Every record below should be printed again exactly, with its pictures removed.

Stored dataset items:
**********

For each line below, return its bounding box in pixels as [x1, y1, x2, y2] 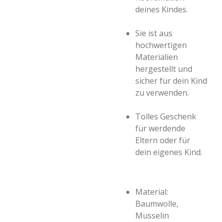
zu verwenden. [135, 87, 189, 98]
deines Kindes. [135, 4, 188, 15]
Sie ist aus [135, 28, 172, 39]
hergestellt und [135, 63, 192, 74]
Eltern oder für [135, 135, 190, 146]
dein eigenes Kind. [135, 147, 202, 158]
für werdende [135, 123, 185, 134]
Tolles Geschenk [135, 111, 196, 122]
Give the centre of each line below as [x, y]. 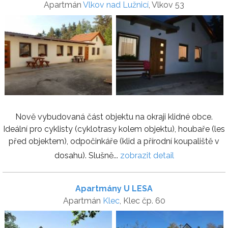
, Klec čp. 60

**********

--- Expected answer ---
For each line below, return its bounding box in pixels as [x1, y1, x2, y2] 
zu verwenden. [135, 87, 189, 98]
deines Kindes. [135, 4, 188, 15]
Sie ist aus [135, 28, 172, 39]
hergestellt und [135, 63, 192, 74]
Eltern oder für [135, 135, 190, 146]
dein eigenes Kind. [135, 147, 202, 158]
für werdende [135, 123, 185, 134]
Tolles Geschenk [135, 111, 196, 122]
Give the centre of each line below as [x, y]. 
, Klec čp. 60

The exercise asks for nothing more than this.